_WHAT THE TASK REQUIRES_
Where a line of the records contains the word "Date", show that line.

Top of ENTRIES SHOWN

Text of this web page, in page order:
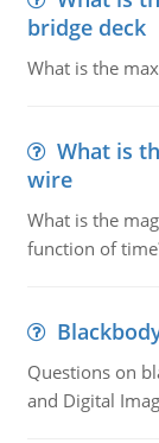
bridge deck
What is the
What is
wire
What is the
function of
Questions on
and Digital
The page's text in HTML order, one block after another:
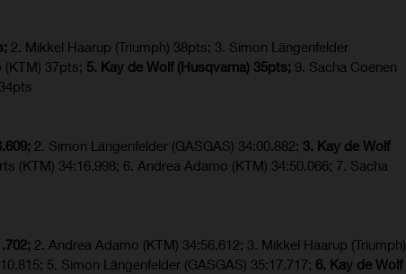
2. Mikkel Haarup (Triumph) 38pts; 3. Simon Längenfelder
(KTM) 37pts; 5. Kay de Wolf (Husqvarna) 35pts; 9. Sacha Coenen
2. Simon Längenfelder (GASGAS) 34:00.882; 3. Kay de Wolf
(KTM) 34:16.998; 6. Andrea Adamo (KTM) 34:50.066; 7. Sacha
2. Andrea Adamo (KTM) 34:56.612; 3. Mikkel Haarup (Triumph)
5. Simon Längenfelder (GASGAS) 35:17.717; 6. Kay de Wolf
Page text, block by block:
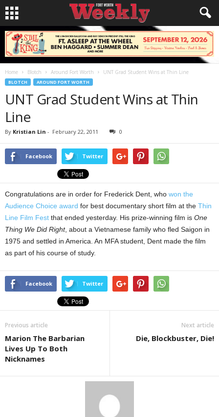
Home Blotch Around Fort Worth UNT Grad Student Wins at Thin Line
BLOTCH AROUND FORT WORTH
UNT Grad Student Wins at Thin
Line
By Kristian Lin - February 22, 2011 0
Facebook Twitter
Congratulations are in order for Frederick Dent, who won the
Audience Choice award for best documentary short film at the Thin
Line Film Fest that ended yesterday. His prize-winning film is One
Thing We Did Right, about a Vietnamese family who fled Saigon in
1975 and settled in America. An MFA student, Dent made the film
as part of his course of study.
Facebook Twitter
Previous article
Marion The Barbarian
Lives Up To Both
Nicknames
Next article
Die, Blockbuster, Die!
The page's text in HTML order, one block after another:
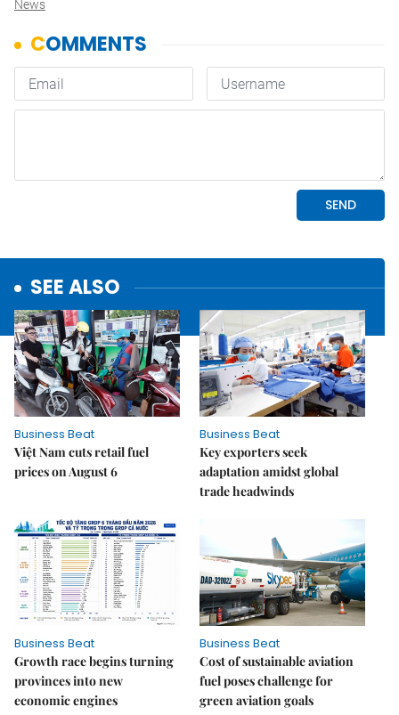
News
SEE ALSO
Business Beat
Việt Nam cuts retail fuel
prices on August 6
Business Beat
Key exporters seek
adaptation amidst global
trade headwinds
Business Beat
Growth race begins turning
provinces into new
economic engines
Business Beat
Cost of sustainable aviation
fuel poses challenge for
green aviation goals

Bottom of ENTRIES SHOWN
Top of ENTRIES SHOWN

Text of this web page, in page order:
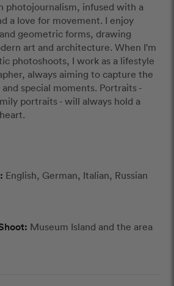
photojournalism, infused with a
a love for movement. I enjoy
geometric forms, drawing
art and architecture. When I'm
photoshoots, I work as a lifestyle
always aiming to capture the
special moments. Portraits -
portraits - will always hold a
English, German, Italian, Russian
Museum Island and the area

Bottom of ENTRIES SHOWN
Top of ENTRIES SHOWN

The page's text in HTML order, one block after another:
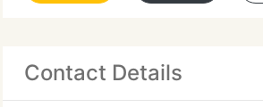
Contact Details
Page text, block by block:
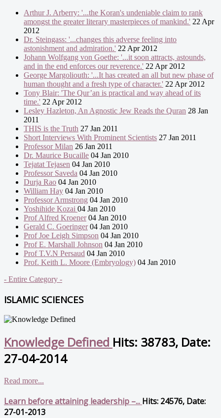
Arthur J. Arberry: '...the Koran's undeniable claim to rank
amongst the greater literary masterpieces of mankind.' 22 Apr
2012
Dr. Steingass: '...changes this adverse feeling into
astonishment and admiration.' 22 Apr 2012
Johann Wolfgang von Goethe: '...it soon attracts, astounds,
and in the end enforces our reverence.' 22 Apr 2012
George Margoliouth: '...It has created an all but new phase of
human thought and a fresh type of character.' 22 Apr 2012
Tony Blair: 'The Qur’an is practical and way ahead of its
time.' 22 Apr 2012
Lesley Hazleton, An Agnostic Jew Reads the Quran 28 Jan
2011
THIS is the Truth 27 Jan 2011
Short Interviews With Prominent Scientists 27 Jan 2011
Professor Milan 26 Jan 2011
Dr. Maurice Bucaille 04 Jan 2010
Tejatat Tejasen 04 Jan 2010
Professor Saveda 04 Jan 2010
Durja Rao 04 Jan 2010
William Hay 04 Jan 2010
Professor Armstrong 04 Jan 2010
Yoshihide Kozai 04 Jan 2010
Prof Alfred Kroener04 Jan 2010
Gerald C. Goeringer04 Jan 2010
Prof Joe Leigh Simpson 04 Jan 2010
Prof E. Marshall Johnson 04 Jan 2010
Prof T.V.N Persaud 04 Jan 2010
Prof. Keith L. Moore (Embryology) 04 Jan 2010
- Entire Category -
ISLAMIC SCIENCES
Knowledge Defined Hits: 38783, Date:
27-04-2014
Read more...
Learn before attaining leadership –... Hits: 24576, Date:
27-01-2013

Bottom of ENTRIES SHOWN

_WRITTEN SOLUTION_
Knowledge Defined Hits: 38783, Date:
Learn before attaining leadership –... Hits: 24576, Date:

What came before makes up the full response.